2018年04月14日 | 天皇制と日本社会

     

 大相撲の女人禁制は天皇制・皇室典範の女性差別と密接な関係にあると先に書きましたが(4月7日のブログ参照)、それを証明するような事実がまた明らかになりました。

  静岡市で8日行われた大相撲春巡業で、力士が土俵上で小学生らに稽古をつける「ちびっこ相撲」(写真左)から、女児が排除されたのです。静岡だけではありません。宝塚市(6日)でも、長野県(10、11日)でも同様のことが起こっています。

 いずれも日本相撲協会から「女子を土俵に上げるのは遠慮してほしい」(13日付琉球新報)という「要請」があったからです。昨年までは女子も土俵に上がっていましたが、今年から禁止されました。

 これについて日本相撲協会の芝田山広報部長(元横綱大乃国)はこう述べています。
 「女の子が万一けがをして顔に傷がついたりするようなことがあっては困るということで、巡業部で検討して昨年9~10月ごろに決めた。安全確保がすべてで女人禁制とは関係ない」(13日付読売新聞)

 「けが」はとってつけた口実でしょう。「けが」があるとすれば女子だけではありません。「顔に傷」云々にいたっては逆に女性差別と言わねばなりません。「ちびっこ相撲」からの女児排除が「女人禁制」の一環があることは疑いようがありません。
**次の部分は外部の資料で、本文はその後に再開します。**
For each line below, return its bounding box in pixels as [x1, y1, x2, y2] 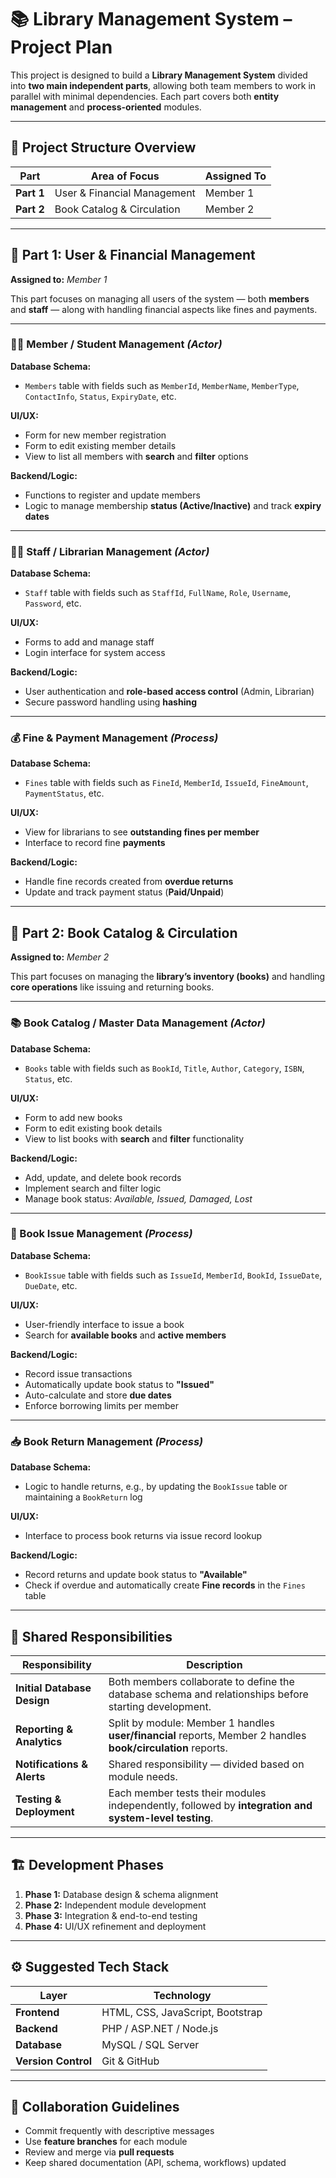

 ここで注目されるのは、「巡業部で検討して昨年9~10月ごろ決めた」ということです。当時の巡業部長はだれだったか。貴乃花親方です(今年3月辞任)。今年から「ちびっこ相撲」で女児を排除するという相撲協会の決定は、貴乃花が中心に決めたものだということです。

 この貴乃花の決定は、大相撲は「国体」=天皇制を支えるものだという彼の大相撲・天皇制観と無関係ではないでしょう。

 貴乃花は常々、後援会など内輪の集まりでは、天皇制を支える大相撲の精神をうたった「角道の精華」(かつての力士研修所の教材)を賛美し、「『角道の精華』にウソをつくことなく、国体を担っていける大相撲角界の精華を」などと語っていました(写真中)。

 昨年の「貴ノ岩暴行事件」で貴乃花のこうした「思想」があらためてクローズアップされました。中島岳志東京工業大教授はこう指摘していました。

 「彼(貴乃花)の発する言動の中には、極端なナショナリズムが見え隠れする。『週刊朝日』」12月22日号の『貴乃花親方の逆襲』では、支援者に送ったメールが紹介されているが、そこでは相撲協会を『国体を担う団体』と位置づけ、『日本を取り戻すことのみ』が『私の大義であり大道』だと述べている。九州場所の千秋楽打ち上げでも『日本国体を担う相撲道の精神』という言葉を使ってスピーチを行っている。
 『国体』とは、日本という国を『万世一系の天皇』によって支えられてきた特殊な国柄と捉えるもので…貴乃花親方は繰り返し天皇に言及し、力士は『陛下の御守護をいたす』ことに『天命』があると述べていることから、意識的に『国体』という言葉を使っていることがわかる」(2017年12月26日付東京新聞夕刊)

 昨年は、天皇の「退位特例法」(6月9日成立)論議の中で、安倍首相らの「女帝」を認めない皇室典範の「皇統男系主義」があらためて強調された時です。9月3日には秋篠宮の長女・眞子氏の「婚約会見」が行われ、女性皇族のあり方が話題になりました。

 皇室をめぐるこうした動きの中で、天皇主義者の貴乃花巡業部長が、「女人禁制」の「伝統」を固守するため、地方巡業の「ちびっこ相撲」から女児を排除することを決めた、と考えてもけっして不自然ではないでしょう。

 貴乃花ほどであからさまではありませんが、日本相撲協会が天皇制と密接な関係にあることは周知の事実です。昨年の「暴行事件」の中で、八角理事長(写真右の中央)が力士に対する「講話」(11月28日)で、「日本の国技といわれる相撲、日本の文化そして誇りを背負っているんです」と述べ、「日本の国技を背負う力士であるという認識」を強調したのも、貴乃花が言う「国体を担う相撲道」と大同小異でしょう。

 今回の「女性は土俵から下りてください」アナウンス(4日、舞鶴巡業)、「ちびっこ相撲」からの女児排除であらためて明らかになったのは、大相撲の女性排除(差別)の実態(伝統)であり、それが天皇制と深く結びついたものだということです。

 そうした女性排除・差別が、私的な宗教観にとどまらず、日本相撲協会という公益法人の正式な運営方針になっているところに、無意識のうちに「(象徴)天皇制」が根を張っている日本社会の問題性があると言えるでしょう。